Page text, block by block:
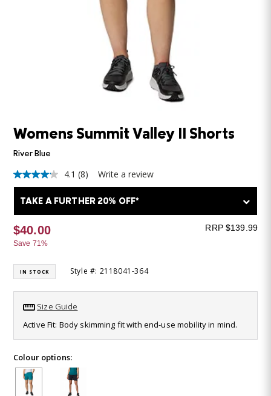
Womens Summit Valley II Shorts
River Blue
4.1
out
of
stars,
average
rating
value.
8
Reviews.
page
link.
4.1 (8) Write a review
TAKE A FURTHER 20% OFF*
$40.00
Save 71%
RRP $139.99
IN STOCK Style #: 2118041-364
Size Guide
Active Fit: Body skimming fit with end-use mobility in mind.
Colour options:
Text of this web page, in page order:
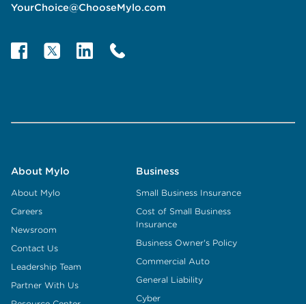
YourChoice@ChooseMylo.com
About Mylo
About Mylo
Careers
Newsroom
Contact Us
Leadership Team
Partner With Us
Business
Small Business Insurance
Cost of Small Business
Insurance
Business Owner's Policy
Commercial Auto
General Liability
Cyber
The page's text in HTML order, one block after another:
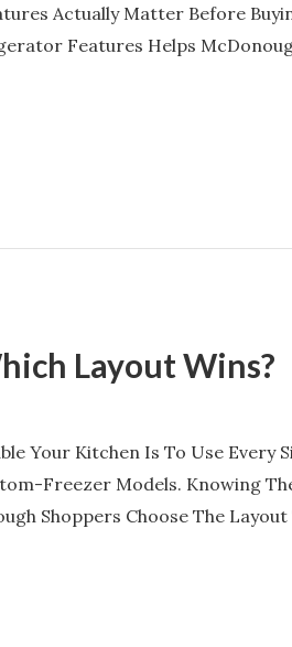
Actually Matter Before
Features Helps
Layout Wins?
Your Kitchen Is To Use Every
Freezer Models. Knowing
Shoppers Choose The
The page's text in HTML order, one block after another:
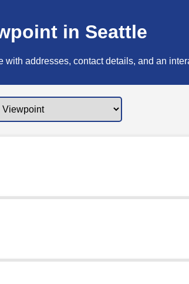
in Seattle
with addresses, contact details, and an
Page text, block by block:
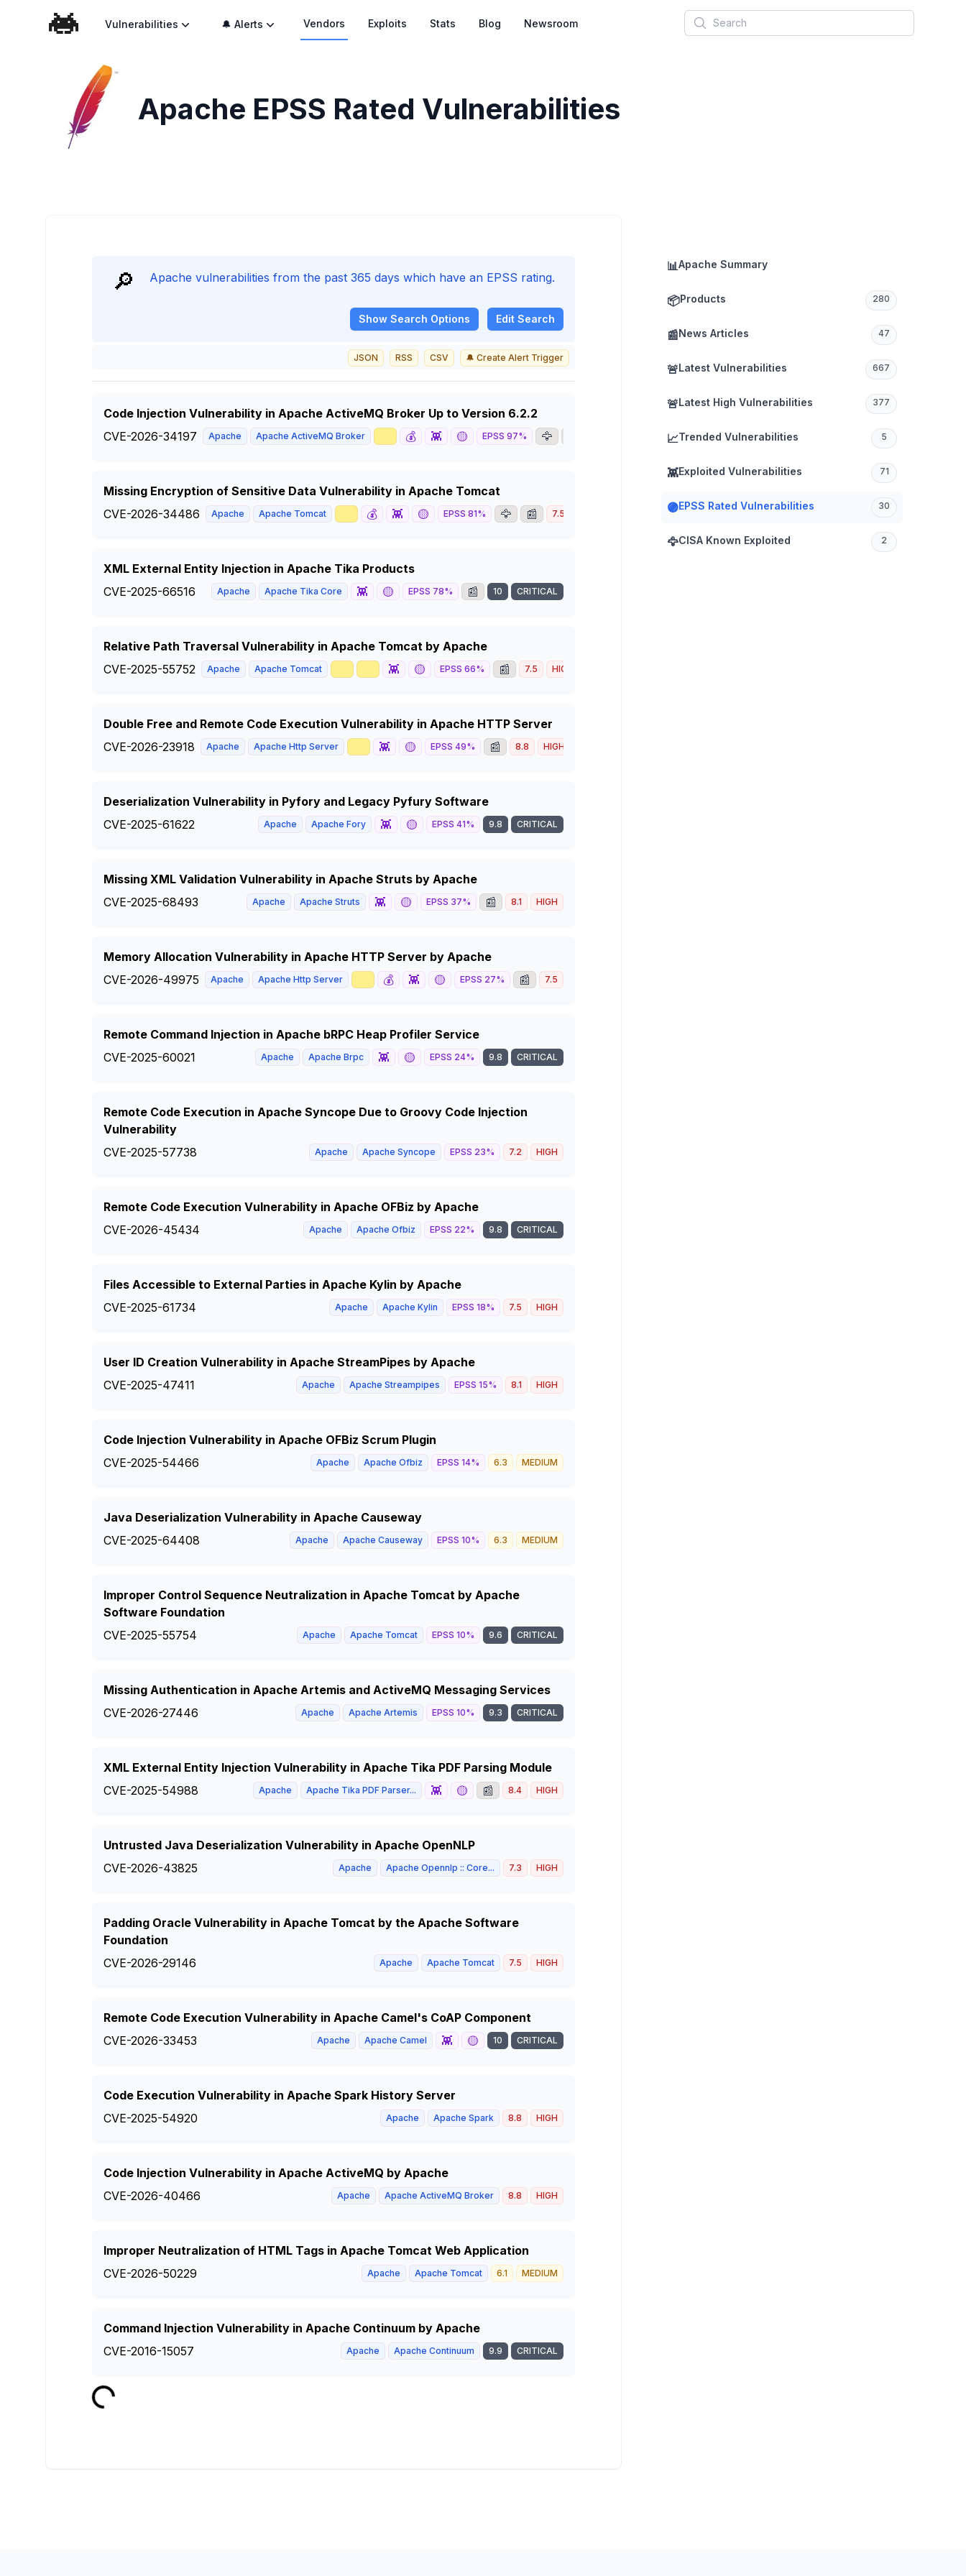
------------------------------------------------------------
Exercise goal -
As you output the material, omit the pictures but alter nothing else.

Exercise solution -
Page text, block by block:
Womens Summit Valley II Shorts
River Blue
4.1
out
of
stars,
average
rating
value.
8
Reviews.
page
link.
4.1 (8) Write a review
TAKE A FURTHER 20% OFF*
$40.00
Save 71%
RRP $139.99
IN STOCK Style #: 2118041-364
Size Guide
Active Fit: Body skimming fit with end-use mobility in mind.
Colour options:
Text of this web page, in page order:
YourChoice@ChooseMylo.com
About Mylo
About Mylo
Careers
Newsroom
Contact Us
Leadership Team
Partner With Us
Business
Small Business Insurance
Cost of Small Business
Insurance
Business Owner's Policy
Commercial Auto
General Liability
Cyber
The page's text in HTML order, one block after another:
Actually Matter Before
Features Helps
Layout Wins?
Your Kitchen Is To Use Every
Freezer Models. Knowing
Shoppers Choose The
The page's text in HTML order, one block after another:
in Seattle
with addresses, contact details, and an
Page text, block by block:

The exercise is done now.